Records from a dataset:
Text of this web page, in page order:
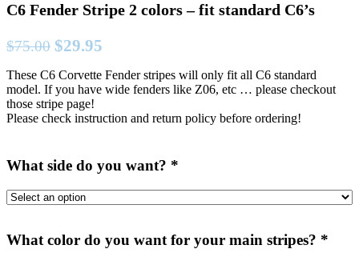
C6 Fender Stripe 2 colors – fit standard C6’s
$75.00 Original
was:
$75.00.
$29.95
is:
These C6 Corvette Fender stripes will only fit all C6 standard
model. If you have wide fenders like Z06, etc … please checkout
those stripe page!
Please check instruction and return policy before ordering!
What side do you want? *
What color do you want for your main stripes? *
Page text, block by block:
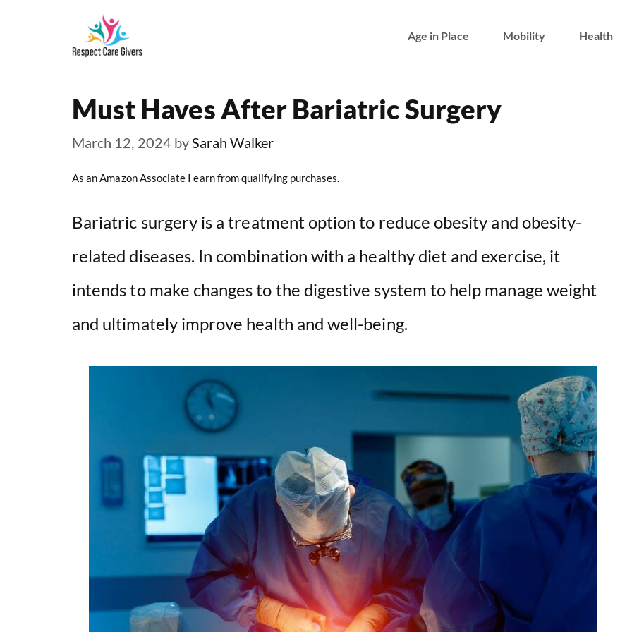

Requirement: Could you reproduce the entries verbatim, leaving out all pictures?

Written answer:
Text of this web page, in page order:
C6 Fender Stripe 2 colors – fit standard C6’s
$75.00 Original
was:
$75.00.
$29.95
is:
These C6 Corvette Fender stripes will only fit all C6 standard
model. If you have wide fenders like Z06, etc … please checkout
those stripe page!
Please check instruction and return policy before ordering!
What side do you want? *
What color do you want for your main stripes? *
Page text, block by block:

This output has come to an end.